Whaling and why independence is closely tied to economic success
What the Basques and the US have in common
While traveling in the Basque country I cam across an interesting fact. It was the Basques who invented whaling. Now, that in itself is not surprising. They were close to the Atlantic and generally there was lots going on in that region in the middle ages.
The Basques took whaling from a recreational activity to an industry. That meant income and economic freedom. No surprise, even today the Basques are fiercely independent, proud and hard working.
It made me think that there is logical relationship between whaling and independence. It goes like this:
In the middle ages economic activity was determined by land. Those who had land were rich and those who didn’t were poor. Feudalism was the means of redistributing land from kings to aristocrats. In a world like that independence is hard if not impossible to achieve. You need to play by the rules, kiss ass to the clergy and higher ranked aristocrats to get up the social latter.
Enter whaling. Whaling was the first industry independent of land ownership. You could go out there and catch fish, exploit the whale oil and make money. Now, the kings and dukes obviously figured out a way to tax the whalers and get their share of profit. But there is one thing the whalers had which was not taxable, it was know-how. Whaling is something you learn. You give that knowledge to your kids and they give it to their kids, etc. It’s a form of independence that we consider normal today. But in those days it was unique. Whaling technology was a pass to economic, political and social freedom.
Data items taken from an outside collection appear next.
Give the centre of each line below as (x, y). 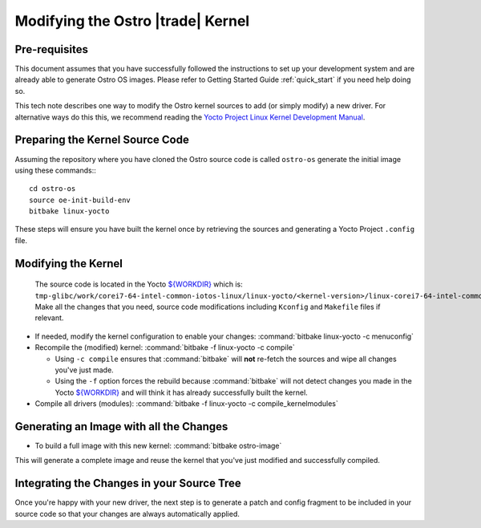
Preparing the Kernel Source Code (102, 140)
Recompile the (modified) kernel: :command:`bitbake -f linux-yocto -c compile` (165, 347)
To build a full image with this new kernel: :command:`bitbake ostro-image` (158, 446)
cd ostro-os (53, 189)
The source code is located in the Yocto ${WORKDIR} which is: (139, 284)
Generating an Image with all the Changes (121, 426)
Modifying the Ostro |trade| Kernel (132, 21)
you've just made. (84, 370)
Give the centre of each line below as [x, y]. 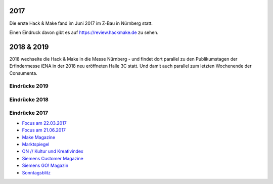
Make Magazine [39, 137]
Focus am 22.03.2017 [44, 123]
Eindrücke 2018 [29, 100]
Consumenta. [23, 73]
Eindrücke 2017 [29, 113]
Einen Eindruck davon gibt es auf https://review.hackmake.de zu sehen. [84, 32]
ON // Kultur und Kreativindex [53, 151]
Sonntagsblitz [36, 172]
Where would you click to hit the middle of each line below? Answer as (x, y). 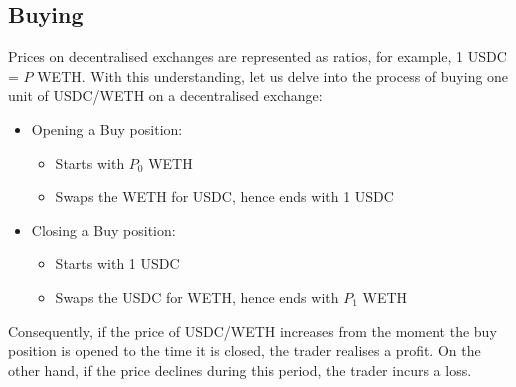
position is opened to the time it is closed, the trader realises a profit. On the (244, 350)
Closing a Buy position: (103, 229)
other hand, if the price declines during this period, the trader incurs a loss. (240, 369)
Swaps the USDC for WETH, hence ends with (197, 296)
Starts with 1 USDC (117, 263)
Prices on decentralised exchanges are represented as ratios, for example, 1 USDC (257, 56)
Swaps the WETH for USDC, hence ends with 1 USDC (224, 196)
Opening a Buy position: (107, 128)
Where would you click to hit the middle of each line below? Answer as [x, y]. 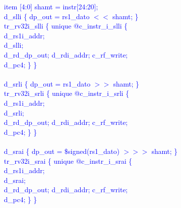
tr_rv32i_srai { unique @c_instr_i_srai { [68, 161]
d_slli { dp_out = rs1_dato [47, 16]
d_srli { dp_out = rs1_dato [47, 83]
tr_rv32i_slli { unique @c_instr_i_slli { [66, 26]
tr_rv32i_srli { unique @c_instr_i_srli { [67, 93]
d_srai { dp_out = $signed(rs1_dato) [62, 151]
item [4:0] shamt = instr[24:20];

The Basque whalers became very famous among Spanish military men. Their navigational and naval skills helped the Armada win wars on sea. The Basques were somebody even without names and other aristocratic fanfare, just because they knew something that was in demand.
The US history is very closely tied to whaling and there are parallels with the Basques. It was the New England whalers in places like Nantucket, New London and even down in Sag Harbor, New York, that actually started the US revolution. It was not the populous regions of Virginia or Carolina. They delivered the manpower, but the spirit came from New England and it is my belief that whaling was the source of that spirit of independence.
The New England whalers took the skill developed in the Basque country to the next level. While the Basques were good at navigating the Bay of Biscay and even knew how to control waters as high up as Spitzbergen in Norway, the New England whalers controlled the hefty waters from New Foundland down to the East Coast of the US.
The US whalers were particularly good at navigating the Atlantic streams and helped the US detract the English from attacking during the revolutionary war.
But the contribution of the whalers went beyond military and naval advice. It was their spirit of independence and the ability to make a living out in the ocean which made them a driving force. If you have the know how to make an independent living you become independent. You don’t want others to tell you how to live and you absolutely don’t want others to interfere in your economics.
It think whaling is the fundamental reason for the fiercely independent Basques and it’s also the reason for the US drive for independence.
While the regions have developed differently in the past 250 the source of their drive for independence and self reliance has common roots.